As shown in fig. 2, another face tracking method provided in the embodiment of the present application includes:
s201, when the face of the video is tracked, if the face of the lost target is tracked in any current video frame, the position information of the first tracking frame is obtained.
The position information of the first tracking frame is the position information of the tracking frame of the target face in the previous video frame in the video frame before the current video frame, which is acquired in the process of tracking the face of the video.
S202, amplifying the area framed by the first tracking frame according to the target amplification factor to obtain the amplified first tracking frame.
S203, determining an area corresponding to the amplified first tracking frame in the current video frame according to the position information of the amplified first tracking frame; and intercepting the image in the area from the current video frame to serve as a local image corresponding to the amplified first tracking frame.
And S204, detecting whether a human face exists in the local image.
S205, if yes, generating a second tracking frame at the position of the face corresponding to the current video frame.

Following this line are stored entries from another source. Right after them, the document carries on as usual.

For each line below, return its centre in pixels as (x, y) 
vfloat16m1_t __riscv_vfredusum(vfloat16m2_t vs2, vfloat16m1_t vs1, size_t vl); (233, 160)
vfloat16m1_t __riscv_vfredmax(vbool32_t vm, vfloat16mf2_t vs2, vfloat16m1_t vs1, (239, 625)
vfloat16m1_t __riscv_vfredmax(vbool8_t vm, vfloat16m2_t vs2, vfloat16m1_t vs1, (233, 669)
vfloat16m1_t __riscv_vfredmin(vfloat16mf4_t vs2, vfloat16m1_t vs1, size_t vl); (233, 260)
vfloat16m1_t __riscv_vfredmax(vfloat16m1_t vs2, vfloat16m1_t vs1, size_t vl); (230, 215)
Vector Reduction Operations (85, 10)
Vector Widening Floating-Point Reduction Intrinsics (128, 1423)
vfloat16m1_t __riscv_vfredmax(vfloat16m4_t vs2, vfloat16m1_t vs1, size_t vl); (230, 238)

In the embodiment of the present application, the steps S201 to S205 may be the same as those of the steps S101 to S105 in the above embodiment, and are not described herein again.

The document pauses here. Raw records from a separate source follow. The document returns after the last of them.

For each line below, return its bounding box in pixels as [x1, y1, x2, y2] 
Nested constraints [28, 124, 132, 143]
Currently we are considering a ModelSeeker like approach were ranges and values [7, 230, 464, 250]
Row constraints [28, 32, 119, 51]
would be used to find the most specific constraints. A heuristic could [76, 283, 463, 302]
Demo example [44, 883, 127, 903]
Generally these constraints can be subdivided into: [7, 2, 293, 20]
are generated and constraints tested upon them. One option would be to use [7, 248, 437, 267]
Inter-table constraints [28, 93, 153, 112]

S206, determining a face contour from the area of the current video frame indicated by the second tracking frame.
It should be noted that, after the second tracking frame is generated, the area of the current video frame covered by the second tracking frame may be utilized to determine the contour of the target face in the area.

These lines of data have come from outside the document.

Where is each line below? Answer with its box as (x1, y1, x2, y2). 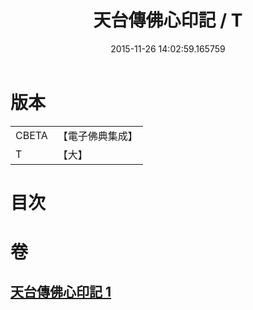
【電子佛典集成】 (57, 129, 138, 143)
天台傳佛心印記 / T (93, 9, 243, 32)
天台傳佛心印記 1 (10, 284, 112, 301)
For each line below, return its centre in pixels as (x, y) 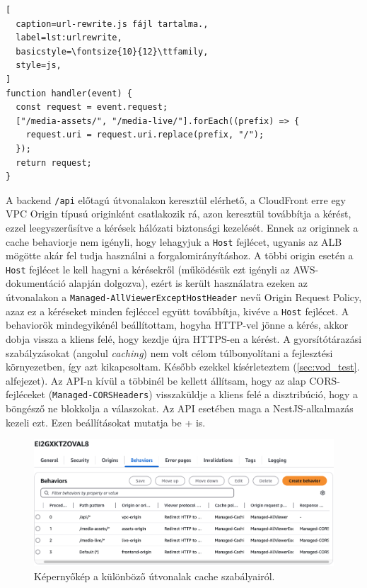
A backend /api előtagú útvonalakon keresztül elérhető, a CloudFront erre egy (176, 199)
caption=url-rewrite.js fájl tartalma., (112, 24)
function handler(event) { (69, 93)
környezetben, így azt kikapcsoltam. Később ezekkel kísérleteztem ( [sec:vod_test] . (183, 367)
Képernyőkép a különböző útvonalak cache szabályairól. (155, 576)
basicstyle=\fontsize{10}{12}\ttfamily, (112, 51)
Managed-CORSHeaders (101, 396)
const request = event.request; (92, 107)

There are various ways to determine the contour of the target face from the area of the current video frame indicated by the second tracking frame.
For example, in one implementation, the key points of each face may be identified from the area of the current video frame indicated by the second tracking frame;
and determining the face contour based on the positions of the identified face key points.
In the embodiment of the present application, each key point of the target face may be identified by using a key point estimation algorithm, which belongs to the prior art and is not described herein again.
And S207, generating a graphic frame containing the contour according to the determined position of the human face contour, and using the graphic frame as a correction frame.
After the outline of the target face is determined, a correction frame for correcting the second tracking frame can be obtained based on the position of the outline.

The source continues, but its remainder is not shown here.